2. ADULT CARDIOMYOCYTES.
3. SKELETAL MYOBLASTS (SATELLITE CELLS).
4. SMOOTH MUSCULAR CELLS.
5. BONE MARROW STROMAL CELLS.
6. UNDIFFERENTIATED BLOOD CELLS.
7. CELL LINES (this approach can be related with oncogenic risks).

   Cellular cardiomyoplasty research is at a developing stage in our institution. The main questions are how satellite cells integrate into myocardial tissue and whether the cells can provide an improvement in contractile force.

   Fetal cardiomyocytes have been successfully grafted into the myocardium, but their use raises immunological, ethical and availability problems. There are two major disadvantages in using these cells: 1) the availability of embryonic (or fetal) tissue is limited. 2) an immunosuppressive treatment is required after implantation of cardiomyocytes.
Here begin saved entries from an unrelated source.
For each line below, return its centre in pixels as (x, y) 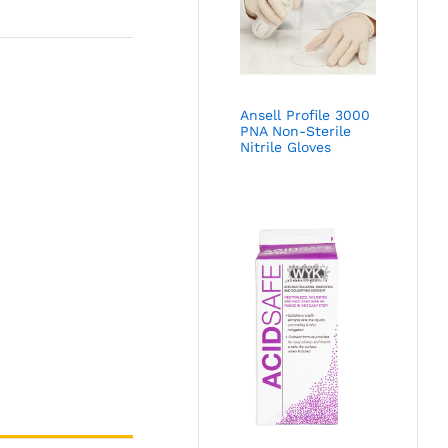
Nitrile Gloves (286, 146)
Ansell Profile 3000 (305, 114)
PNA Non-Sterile (296, 130)
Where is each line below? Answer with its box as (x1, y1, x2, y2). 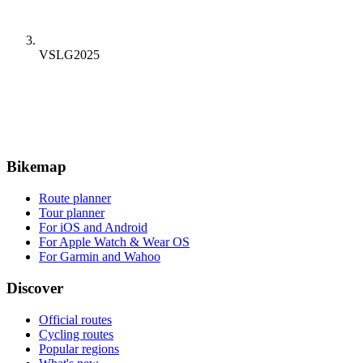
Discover (6, 279, 63, 297)
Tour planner (39, 206, 105, 220)
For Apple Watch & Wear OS (39, 235, 190, 250)
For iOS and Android (39, 220, 147, 235)
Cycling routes (39, 327, 113, 341)
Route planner (39, 191, 111, 206)
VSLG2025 (39, 47, 100, 62)
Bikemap (6, 158, 66, 176)
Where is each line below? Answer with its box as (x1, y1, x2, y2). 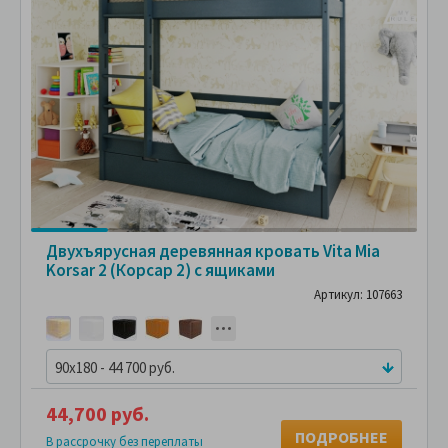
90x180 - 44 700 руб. (55, 358, 175, 378)
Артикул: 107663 (314, 286, 402, 304)
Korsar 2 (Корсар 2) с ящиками (46, 259, 275, 282)
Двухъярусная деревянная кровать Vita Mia (46, 240, 380, 263)
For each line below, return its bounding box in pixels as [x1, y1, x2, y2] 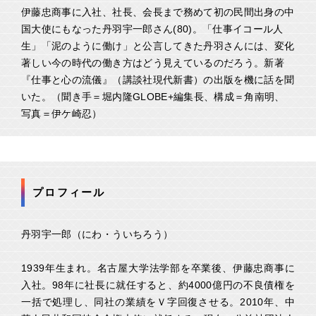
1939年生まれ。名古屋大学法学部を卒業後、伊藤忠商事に [21, 262, 295, 274]
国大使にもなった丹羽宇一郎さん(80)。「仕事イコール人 [21, 23, 284, 35]
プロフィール [32, 186, 106, 198]
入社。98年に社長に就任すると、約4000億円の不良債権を [21, 279, 295, 291]
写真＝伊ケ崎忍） [21, 108, 102, 119]
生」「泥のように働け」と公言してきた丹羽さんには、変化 [21, 40, 295, 51]
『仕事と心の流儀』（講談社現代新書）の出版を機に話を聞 [21, 74, 295, 85]
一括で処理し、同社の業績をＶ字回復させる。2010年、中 [21, 296, 295, 308]
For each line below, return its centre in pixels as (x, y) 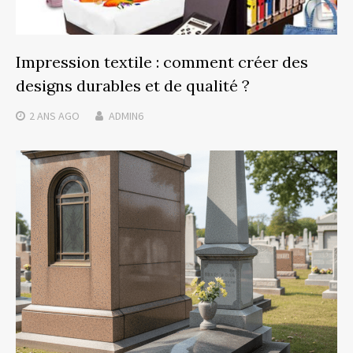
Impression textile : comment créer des (162, 61)
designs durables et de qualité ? (133, 85)
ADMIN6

   An alternative strategy to increase the amount of contractile tissue in the infarcted myocardium is transplantation of skeletal muscle cells. Satellite cells or myoblasts can be obtained in large quantities, the implantation of these autologous cells does not cause any immunological rejection problems. Differently from myocardial muscle, the cells of skeletal muscle are able to regenerate after injury because of the presence of satellite cells. These cells are a morphologically undifferentiated cells that lie dormant between the plasma membrane and basal lamina of mature skeletal muscle, when activated by appropriate stimuli, satellite cells, proliferate and differentiate into new skeletal muscle fibers. In addition, skeletal muscle are more resistant to ischemia than cardiac myocytes. These skeletal myoblast can survive and make stable grafts in the myocardium. Our experimental work demonstrated that skeletal myoblasts transplantation improves the function of failing hearts.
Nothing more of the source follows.